Abnormally high power consumption is part of the reason Intel is 'stuck' higher socket consumption problems. And yes even datacenters have a power budget. The long distance , ever faster SERDES tend to soak up power. Which leads to heat , which tends to migrate toward the CPU core's logic. The thermal management system will at some point chop the frequency of the cores to try get back on track with the thermal budget and ..... performance will go down.
For a single user workstation having the 12 , 24 , 48 SoCs having all the same, more than decently high, single threaded performance is more a feature than a "problem". Shouldn't "have to" buy alot more cores don't need if single threaded is all a user is looking for. Likewise should not have to start trading off single threaded performance (or giant gobs of money) if need a mix of single and multithread workloads.
Even if it is just the CPU cores if they all generate lots of heat then have the same issue the Mac Pro 2013 ran into with single (jointly used ) thermal transfer system.
The modern ARM instruction set has very little to do with "battery life". The Ampere Computer server process has stats of
"... Ampere Altra featuring 80 cores fabricated on TSMC's N7 process for hyperscale computing.
[32][33][34] It was the first server-grade processor to include 80 cores and the Q80-30 conserves power by running at 161 W in use.
[32] The cores are semi-custom
Arm Neoverse N1 cores with Ampere modifications.

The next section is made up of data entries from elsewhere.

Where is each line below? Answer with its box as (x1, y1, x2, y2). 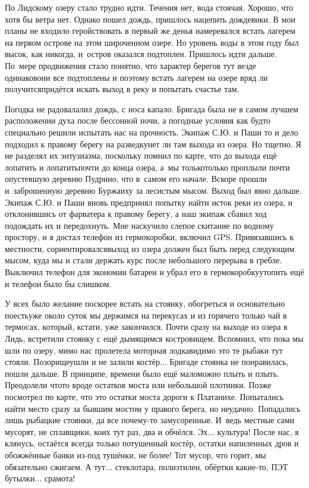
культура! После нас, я (217, 425, 299, 437)
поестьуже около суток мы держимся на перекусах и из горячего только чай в (5, 308, 287, 321)
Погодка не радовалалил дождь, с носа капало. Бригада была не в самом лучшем (5, 102, 299, 115)
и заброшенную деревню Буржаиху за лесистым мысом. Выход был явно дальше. (5, 184, 302, 196)
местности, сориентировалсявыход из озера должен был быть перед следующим (5, 242, 295, 254)
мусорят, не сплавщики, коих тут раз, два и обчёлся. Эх (5, 425, 208, 437)
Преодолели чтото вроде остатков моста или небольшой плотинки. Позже (5, 379, 272, 391)
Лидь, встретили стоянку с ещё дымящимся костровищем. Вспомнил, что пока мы (5, 332, 304, 345)
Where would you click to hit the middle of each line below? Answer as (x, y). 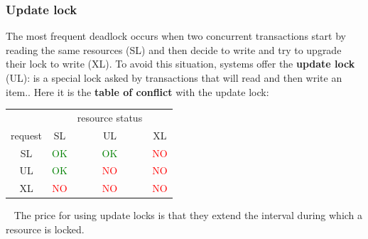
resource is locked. (45, 229)
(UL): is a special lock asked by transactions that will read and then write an (174, 78)
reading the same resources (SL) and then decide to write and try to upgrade (174, 49)
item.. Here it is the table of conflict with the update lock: (137, 91)
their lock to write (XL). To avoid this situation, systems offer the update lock (180, 64)
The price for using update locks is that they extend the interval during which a (188, 215)
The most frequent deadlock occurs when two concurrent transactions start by (176, 36)
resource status (110, 117)
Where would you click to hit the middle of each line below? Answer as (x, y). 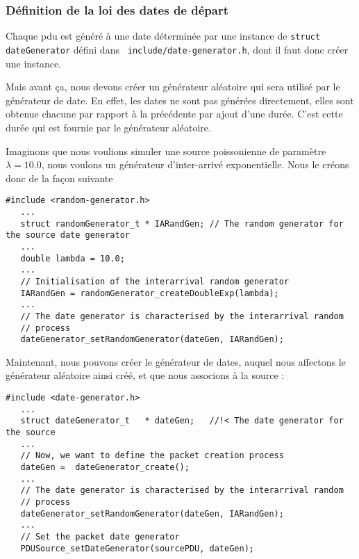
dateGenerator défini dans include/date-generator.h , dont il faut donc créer (177, 49)
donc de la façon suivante (59, 178)
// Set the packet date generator (100, 536)
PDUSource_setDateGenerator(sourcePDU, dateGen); (137, 548)
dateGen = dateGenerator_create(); (105, 467)
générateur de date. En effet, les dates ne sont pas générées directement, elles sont (180, 100)
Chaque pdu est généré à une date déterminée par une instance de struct (163, 36)
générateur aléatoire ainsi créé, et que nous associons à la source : (145, 375)
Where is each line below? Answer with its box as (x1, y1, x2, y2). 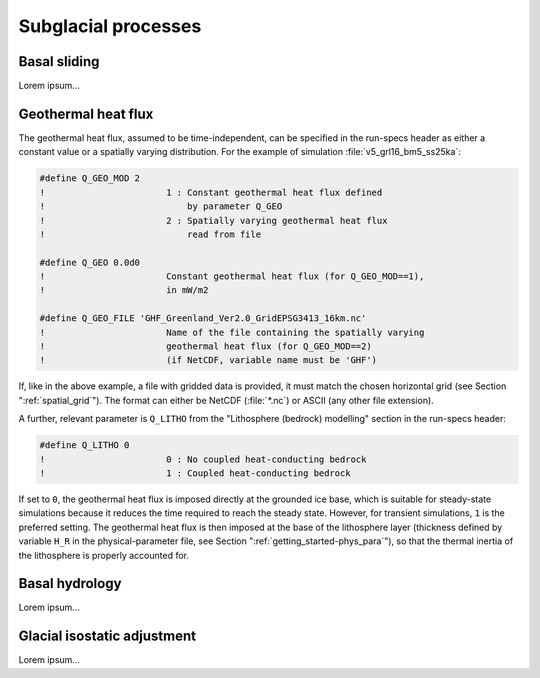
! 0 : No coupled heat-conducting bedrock (39, 453, 367, 465)
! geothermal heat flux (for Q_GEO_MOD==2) (39, 341, 372, 352)
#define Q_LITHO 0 (39, 440, 130, 451)
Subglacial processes (18, 15, 202, 37)
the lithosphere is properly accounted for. (18, 549, 190, 561)
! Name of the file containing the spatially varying (39, 326, 425, 338)
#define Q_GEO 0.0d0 (39, 256, 140, 268)
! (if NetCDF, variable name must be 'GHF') (39, 355, 378, 366)
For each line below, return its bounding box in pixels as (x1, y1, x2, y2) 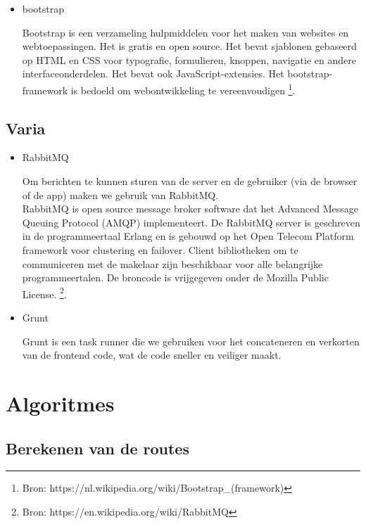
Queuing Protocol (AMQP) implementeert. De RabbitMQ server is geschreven (22, 215, 360, 229)
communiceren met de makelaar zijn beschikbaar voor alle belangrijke (22, 256, 323, 271)
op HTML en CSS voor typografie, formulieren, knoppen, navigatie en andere (22, 52, 356, 67)
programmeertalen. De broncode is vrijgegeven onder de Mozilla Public (22, 270, 329, 285)
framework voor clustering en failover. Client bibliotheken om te (22, 242, 298, 257)
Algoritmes (6, 388, 115, 417)
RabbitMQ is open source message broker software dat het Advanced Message (22, 201, 359, 216)
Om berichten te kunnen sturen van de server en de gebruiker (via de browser (22, 174, 358, 188)
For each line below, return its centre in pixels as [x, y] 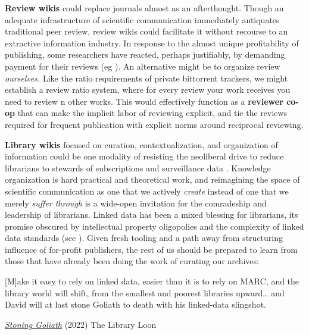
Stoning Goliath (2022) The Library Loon [81, 324]
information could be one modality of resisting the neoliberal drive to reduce [144, 156]
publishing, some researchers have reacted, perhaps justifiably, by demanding [145, 54]
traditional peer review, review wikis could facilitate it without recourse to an [146, 31]
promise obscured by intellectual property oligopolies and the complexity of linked [154, 226]
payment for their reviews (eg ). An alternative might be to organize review [143, 66]
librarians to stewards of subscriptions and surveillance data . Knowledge [138, 167]
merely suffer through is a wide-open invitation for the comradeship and [136, 203]
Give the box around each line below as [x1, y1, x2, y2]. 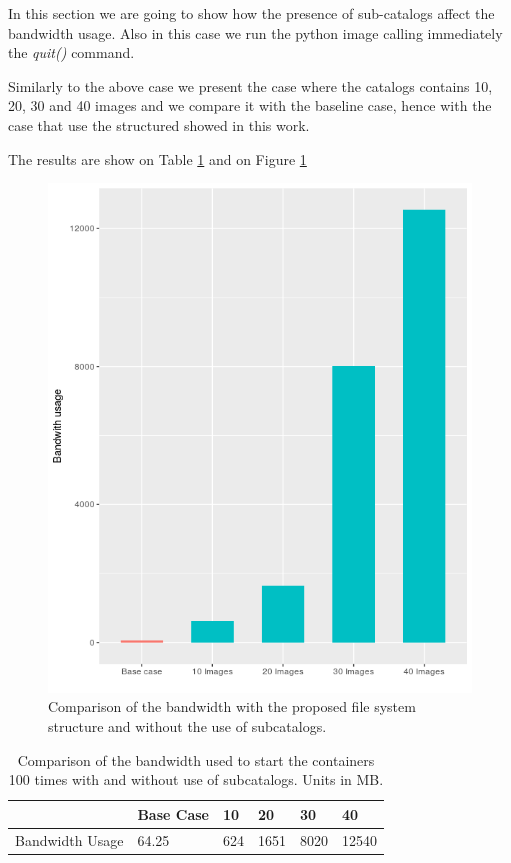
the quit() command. [8, 42, 135, 63]
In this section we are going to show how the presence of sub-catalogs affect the [8, 3, 495, 23]
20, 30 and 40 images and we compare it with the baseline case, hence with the [8, 95, 492, 116]
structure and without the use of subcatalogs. [48, 716, 327, 736]
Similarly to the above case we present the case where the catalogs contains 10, [8, 75, 493, 96]
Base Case [137, 803, 209, 824]
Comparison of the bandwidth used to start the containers [17, 749, 375, 770]
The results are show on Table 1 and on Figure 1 [8, 148, 307, 169]
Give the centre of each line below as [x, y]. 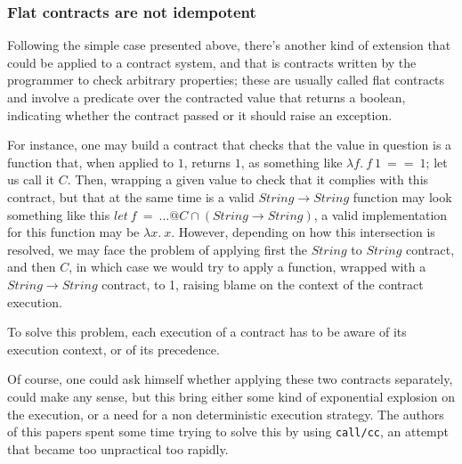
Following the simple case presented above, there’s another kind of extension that [229, 45]
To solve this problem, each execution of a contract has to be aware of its [207, 332]
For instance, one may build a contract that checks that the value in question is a [230, 145]
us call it [31, 179]
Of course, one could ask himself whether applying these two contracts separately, [230, 379]
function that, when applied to [91, 162]
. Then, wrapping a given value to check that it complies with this [248, 179]
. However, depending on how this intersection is [303, 232]
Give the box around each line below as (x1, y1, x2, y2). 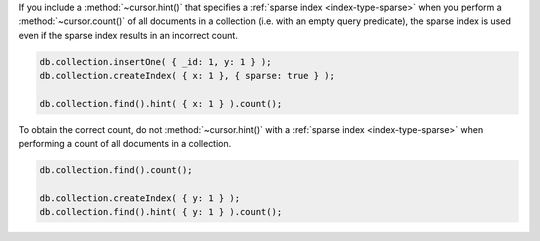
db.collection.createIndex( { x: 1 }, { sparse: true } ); (39, 70, 335, 82)
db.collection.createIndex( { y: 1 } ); (39, 193, 240, 204)
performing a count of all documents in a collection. (18, 138, 232, 150)
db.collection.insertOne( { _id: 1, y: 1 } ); (39, 56, 272, 67)
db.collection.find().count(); (39, 165, 194, 176)
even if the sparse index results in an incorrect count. (18, 29, 239, 41)
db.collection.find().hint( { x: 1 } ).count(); (39, 98, 283, 109)
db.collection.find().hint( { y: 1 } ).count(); (39, 206, 283, 218)
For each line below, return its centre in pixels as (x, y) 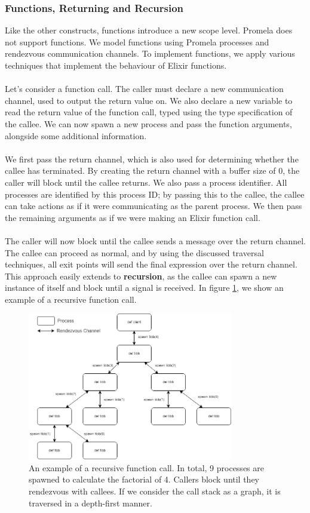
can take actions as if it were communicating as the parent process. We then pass (154, 206)
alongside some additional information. (76, 135)
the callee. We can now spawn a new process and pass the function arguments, (148, 123)
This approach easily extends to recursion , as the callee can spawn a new (141, 276)
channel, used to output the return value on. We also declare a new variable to (149, 100)
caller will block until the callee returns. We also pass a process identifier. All (146, 182)
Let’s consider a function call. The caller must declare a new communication (144, 89)
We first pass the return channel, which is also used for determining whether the (152, 159)
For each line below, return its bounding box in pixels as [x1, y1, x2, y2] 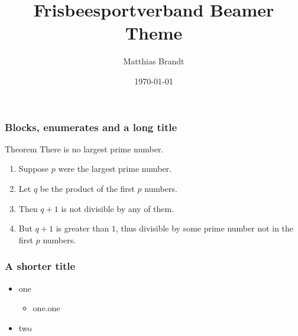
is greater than [56, 222, 109, 234]
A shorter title [5, 259, 76, 273]
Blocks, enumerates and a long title [5, 119, 177, 134]
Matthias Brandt [123, 55, 184, 67]
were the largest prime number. [58, 162, 171, 175]
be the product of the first [40, 182, 135, 194]
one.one [33, 302, 60, 314]
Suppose [18, 162, 49, 175]
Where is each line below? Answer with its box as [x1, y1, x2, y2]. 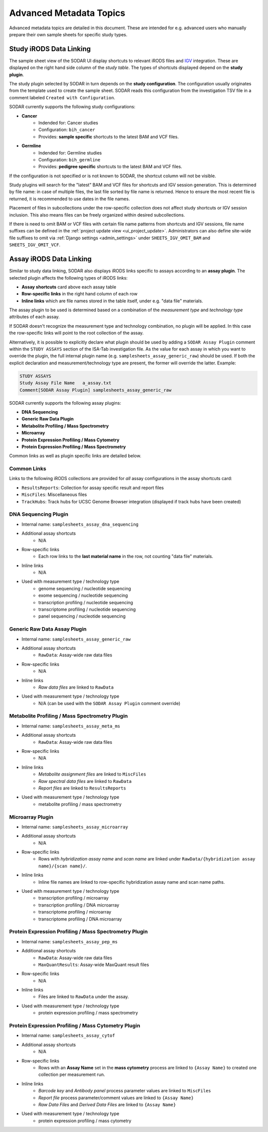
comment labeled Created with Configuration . [9, 94, 116, 100]
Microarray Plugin [9, 813, 54, 820]
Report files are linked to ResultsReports [38, 785, 127, 791]
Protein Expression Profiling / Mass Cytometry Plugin [9, 1022, 140, 1029]
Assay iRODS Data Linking [9, 255, 92, 263]
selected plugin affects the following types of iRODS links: [9, 275, 128, 281]
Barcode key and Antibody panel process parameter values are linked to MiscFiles [38, 1088, 211, 1094]
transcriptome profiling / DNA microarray [38, 916, 122, 922]
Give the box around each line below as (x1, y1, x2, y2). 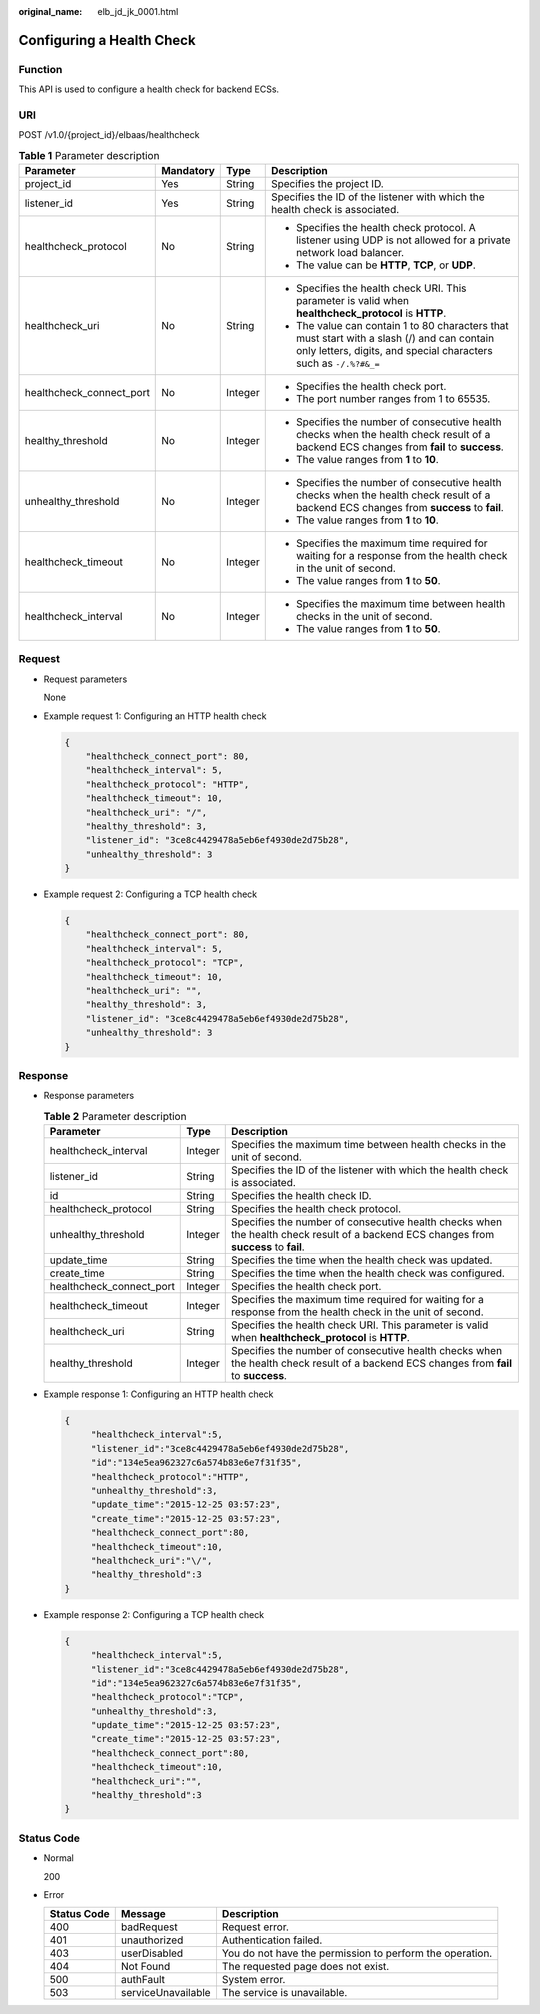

[35] It supports a frequency of up to 3.3 GHz with TDP of 250 W, 8ch 72-bit
DDR4, up to 4 TB
DDR4-3200 per socket, 128x
PCIe 4.0 Lanes, 1 MB
L2 per core and 32 MB SLC.
[33][34] ..:"
en.wikipedia.org
250W is not going into anyone's reasonably portable laptop. [ both Intel and AMD have taken to slapping a laptop label on a desktop SoC for their super performance laptops chip meant to paired with an equally hot discrete GPU. So there is a whole class of 'plug it in the wall the vast majority of the time" laptops now. So a 250W laptop CPU isn't 'outrageous' anymore. It should be, not is it is not. ] Neither is 4TB . Neither is 128 PCI-e v4 lanes.
Arm is less constipated than x86_64. They aren't trying to drag around every instruction to try to clone Multics and run 16-bit DOS into the 21st century. Armis an instruction set that allows implementors to drop really old stuff. Apple habitually drops some really old stuff every 10-15 years so it is a better match in philosophy.